As Marx wrote in his Critique of the Gotha Programme (1875), "between capitalist and communist society there lies the period of the revolutionary transformation of the one into the other. Corresponding to this is also a political transition period in which the state can be nothing but the revolutionary dictatorship of the proletariat". He allowed for the possibility of peaceful transition in some countries with strong democratic institutional structures (Britain, the United States, and the Netherlands) but suggested that in other countries in which workers can not "attain their goal by peaceful means", the "lever of our revolution must be force" on the grounds that the working people had the right to revolt if they were denied political expression.

In response to the question "What will be the course of this revolution?" in The Principles of Communism (1847), Friedrich Engels wrote: "Above all, it will establish a democratic constitution, and through this, the direct or indirect dominance of the proletariat." While Marxists propose replacing the bourgeois state with a proletarian semi-state through revolution (dictatorship of the proletariat), which would eventually wither away, anarchists warn that the state must be abolished along with capitalism. Nonetheless, the desired end results (a stateless communal society) are the same.
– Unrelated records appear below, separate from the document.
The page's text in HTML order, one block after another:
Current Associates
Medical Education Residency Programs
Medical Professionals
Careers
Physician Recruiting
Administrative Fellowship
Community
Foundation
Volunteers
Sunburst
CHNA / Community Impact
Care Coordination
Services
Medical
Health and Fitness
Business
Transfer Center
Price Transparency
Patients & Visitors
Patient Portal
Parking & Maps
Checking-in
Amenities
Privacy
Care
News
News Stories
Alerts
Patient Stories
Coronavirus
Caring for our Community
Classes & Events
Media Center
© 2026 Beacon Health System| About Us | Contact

Marx criticized liberalism as not democratic enough and found the unequal social situation of the workers during the Industrial Revolution undermined the democratic agency of citizens. Some argue democratic decision-making consistent with Marxism should include voting on how surplus labor is to be organized. Marxists differ in their positions towards democracy; in the words of Robert Meister, "controversy over Marx's legacy today turns largely on its ambiguous relation to democracy." The stance on political violence varies among Marxists; while Marx saw peaceful means possible, Lenin affirmed political violence and political terror.

== Soviet Union and Bolshevism ==
In the 19th century, The Communist Manifesto by Marx and Engels called for the international political unification of the European working classes in order to achieve a communist revolution. It also proposed that since the socio-economic organization of communism was of a higher form than that of capitalism, a workers' revolution would first occur in the economically advanced industrialized countries. Marxist social democracy was strongest in Germany throughout the 19th century, and the Social Democratic Party of Germany inspired Vladimir Lenin and other Russian Marxists.
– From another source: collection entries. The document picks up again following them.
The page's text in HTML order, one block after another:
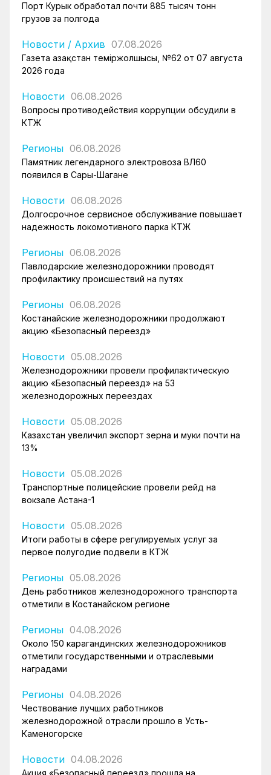
Порт Курык обработал почти 885 тысяч тонн
грузов за полгода
Новости / Архив 07.08.2026
Газета Қазақстан теміржолшысы, №62 от 07 августа
2026 года
Новости 06.08.2026
Вопросы противодействия коррупции обсудили в
КТЖ
Регионы 06.08.2026
Памятник легендарного электровоза ВЛ60
появился в Сары-Шагане
Новости 06.08.2026
Долгосрочное сервисное обслуживание повышает
надежность локомотивного парка КТЖ
Регионы 06.08.2026
Павлодарские железнодорожники проводят
профилактику происшествий на путях
Регионы 06.08.2026
Костанайские железнодорожники продолжают
акцию «Безопасный переезд»
Новости 05.08.2026
Железнодорожники провели профилактическую
акцию «Безопасный переезд» на 53
железнодорожных переездах
Новости 05.08.2026
Казахстан увеличил экспорт зерна и муки почти на
13%
Новости 05.08.2026
Транспортные полицейские провели рейд на
вокзале Астана-1
Новости 05.08.2026
Итоги работы в сфере регулируемых услуг за
первое полугодие подвели в КТЖ
Регионы 05.08.2026
День работников железнодорожного транспорта
отметили в Костанайском регионе
Регионы 04.08.2026
Около 150 карагандинских железнодорожников
отметили государственными и отраслевыми
наградами
Регионы 04.08.2026
Чествование лучших работников
железнодорожной отрасли прошло в Усть-
Каменогорске
Новости 04.08.2026
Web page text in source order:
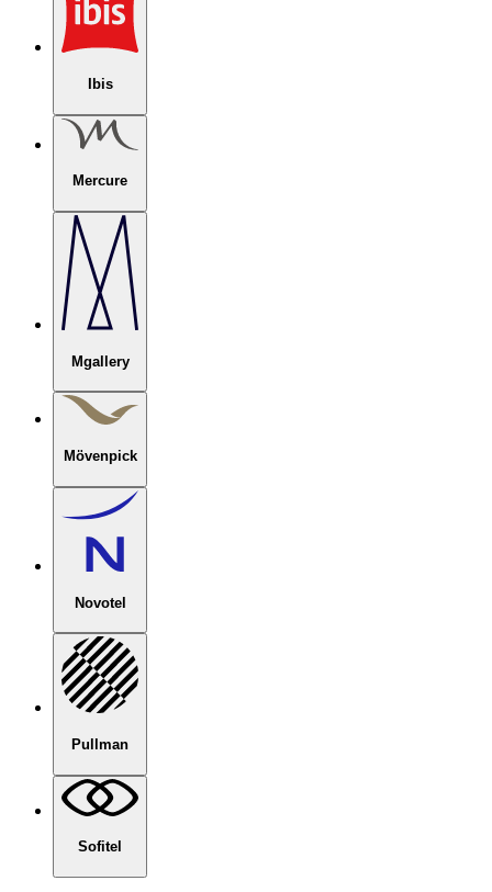
Ibis
Mercure
Mgallery
Mövenpick
Novotel
Pullman
Sofitel
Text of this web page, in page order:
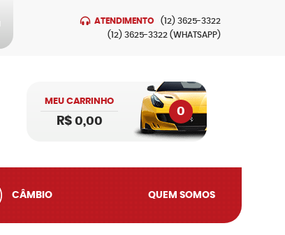
ATENDIMENTO (12) 3625-3322
(12) 3625-3322 (WHATSAPP)
MEU CARRINHO
0
R$ 0,00
CÂMBIO QUEM SOMOS
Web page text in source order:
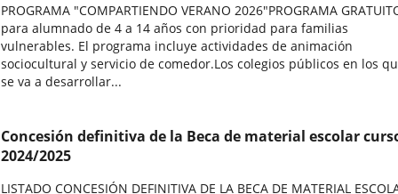
PROGRAMA "COMPARTIENDO VERANO 2026"PROGRAMA
para alumnado de 4 a 14 años con prioridad para familias
vulnerables. El programa incluye actividades de animación
sociocultural y servicio de comedor.Los colegios públicos en los
se va a desarrollar...
Concesión definitiva de la Beca de material escolar
2024/2025
LISTADO CONCESIÓN DEFINITIVA DE LA BECA DE MATERIAL
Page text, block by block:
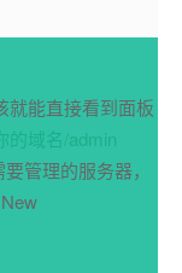
就能直接看到面板
的域名/admin
管理的服务器，
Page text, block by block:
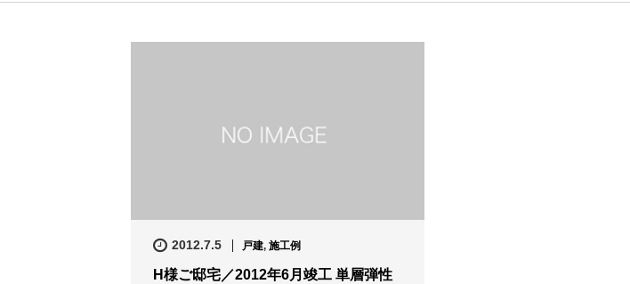
2012.7.5 戸建, 施工例
H様ご邸宅／2012年6月竣工 単層弾性
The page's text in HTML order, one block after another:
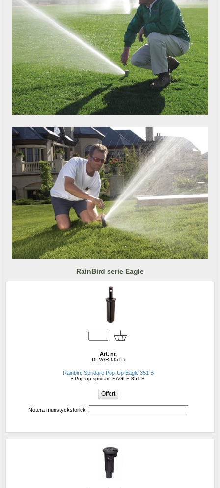
RainBird serie Eagle
Art. nr.
BEVARB351B
Rainbird Spridare Pop-Up Eagle 351 B
• Pop-up spridare EAGLE 351 B
Notera munstyckstorlek :
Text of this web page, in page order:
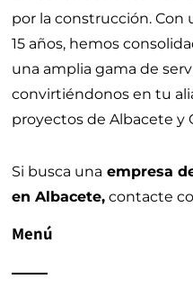
por la construcción. Con
15 años, hemos
una amplia gama de
convirtiéndonos en tu
proyectos de Albacete y
Si busca una empresa
en Albacete, contacte
Menú
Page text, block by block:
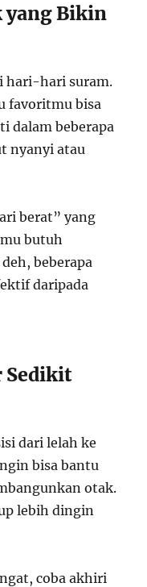
yang Bikin
hari-hari suram.
favoritmu bisa
dalam beberapa
nyanyi atau
berat” yang
butuh
beberapa
daripada
Sedikit
dari lelah ke
bisa bantu
otak.
lebih dingin
coba akhiri
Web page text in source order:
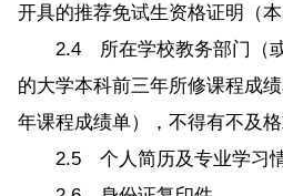
开具的推荐免试生资格证明（
2.4 所在学校教务部门（或
的大学本科前三年所修课程成
年课程成绩单），不得有不及格
2.5 个人简历及专业学习
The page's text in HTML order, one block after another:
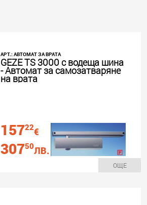
АРТ.: АВТОМАТ ЗА ВРАТА
GEZE TS 3000 с водеща шина
- Автомат за самозатваряне
на врата
15722€
30750ЛВ.
ОЩЕ

During the revolutionary ferment of the Russian Revolution of 1905 and 1917, there arose working-class grassroots attempts of direct democracy with soviets (Russian for council). According to Lenin and other theorists of the Soviet Union, the soviets represent the democratic will of the working class and are thus the embodiment of the dictatorship of the proletariat. Lenin and the Bolsheviks saw the soviet as the basic organizing unit of society in a communist system and supported this form of democracy. Thus, the results of the long-awaited 1917 Russian Constituent Assembly election, which Lenin's Bolshevik Party lost to the Socialist Revolutionary Party, were nullified when the All-Russian Constituent Assembly was disbanded in January 1918.
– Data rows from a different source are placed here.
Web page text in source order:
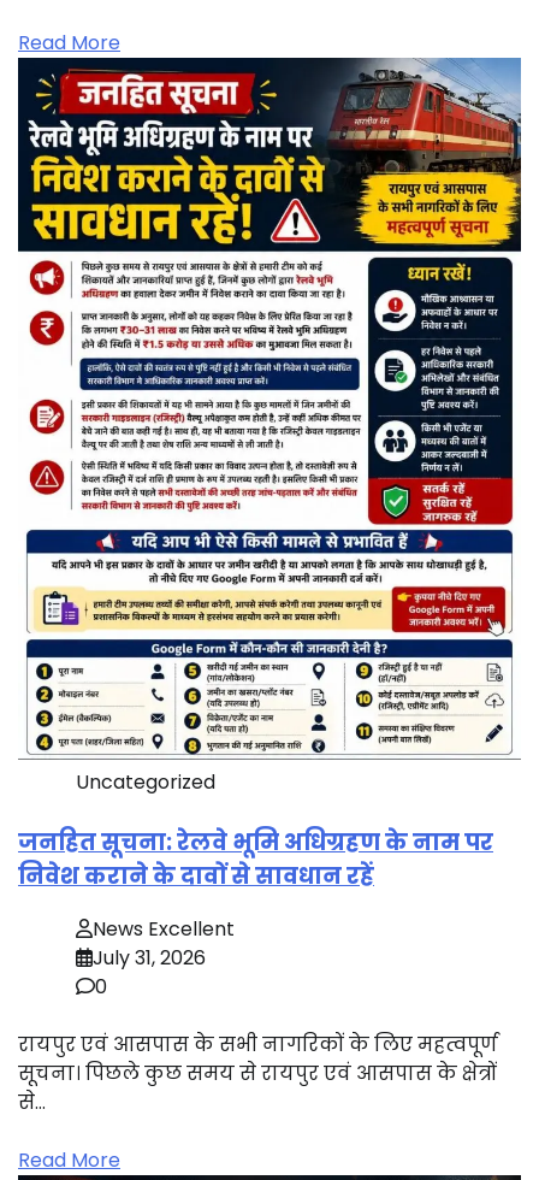
Read More
Uncategorized
जनहित सूचना: रेलवे भूमि अधिग्रहण के नाम पर
निवेश कराने के दावों से सावधान रहें
News Excellent
July 31, 2026
0
रायपुर एवं आसपास के सभी नागरिकों के लिए महत्वपूर्ण
सूचना। पिछले कुछ समय से रायपुर एवं आसपास के क्षेत्रों
से…
Read More
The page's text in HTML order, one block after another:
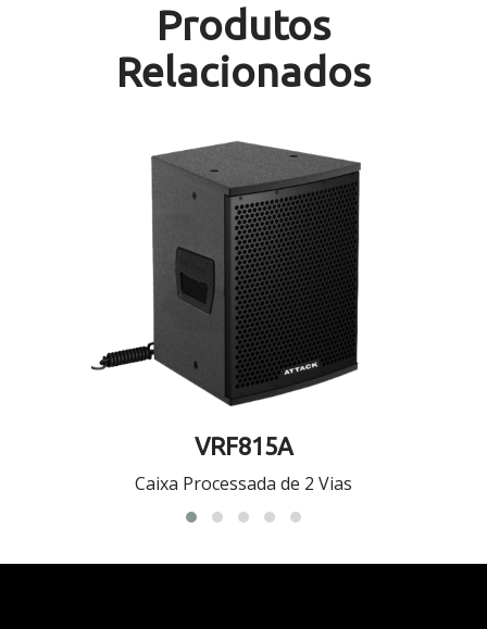
Produtos
Relacionados
VRF815A
Caixa Processada de 2 Vias
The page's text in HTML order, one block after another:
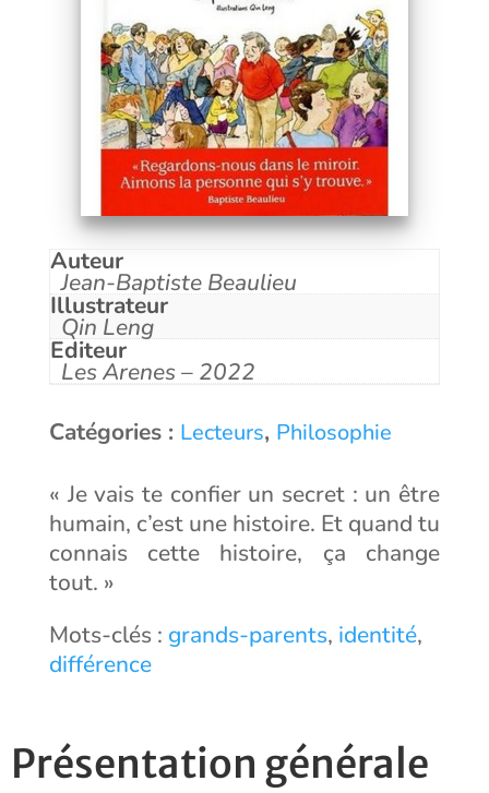
Auteur
Jean-Baptiste Beaulieu
Illustrateur
Qin Leng
Editeur
Les Arenes – 2022
Catégories : Lecteurs, Philosophie
« Je vais te confier un secret : un être
humain, c’est une histoire. Et quand tu
connais cette histoire, ça change
tout. »
Mots-clés : grands-parents, identité,
différence
Présentation générale

Russian historian Vadim Rogovin attributed the establishment of the one-party system to the conditions which were "imposed on Bolshevism by hostile political forces". Rogovin highlighted the fact that the Bolsheviks made strenuous efforts to preserve the Soviet parties such as the Socialist-Revolutionaries, the Mensheviks, and other left-wing parties within the bounds of Soviet legality and their participation in the Soviets on the condition of abandoning armed struggle against the Bolsheviks. Similarly, British historian E. H. Carr drew attention to the fact "the larger section of the party (the SR party – V.R) had made a coalition with the Bolsheviks, and formally broke from the other section which maintained its bitter feud against the Bolsheviks."

Functionally, the Leninist vanguard party was to provide the working class with the political consciousness (education and organisation) and revolutionary leadership necessary to depose capitalism in Imperial Russia. After the October Revolution of 1917, Leninism was the dominant version of Marxism in Russia; in establishing soviet democracy, the Bolshevik régime suppressed socialists who opposed the revolution, such as the Mensheviks and factions of the Socialist Revolutionary Party. Leon Trotsky argued that he and Lenin had intended to lift the ban on the opposition parties such as the Mensheviks and Socialist Revolutionaries as soon as the economic and social conditions of Soviet Russia had improved.

In November 1917, Lenin issued the Decree on Workers' Control, which called on the workers of each enterprise to establish an elected committee to monitor their enterprise's management. In December 1917, Sovnarkom established a Supreme Council of the National Economy (VSNKh), which had authority over industry, banking, agriculture, and trade. Adopting a left-libertarian perspective, both the left communists and some factions in the Bolshevik Party critiqued the decline of democratic institutions in Russia. Internationally, some socialists decried Lenin's regime and denied that he was establishing socialism; in particular, they highlighted the lack of widespread political participation, popular consultation, and industrial democracy.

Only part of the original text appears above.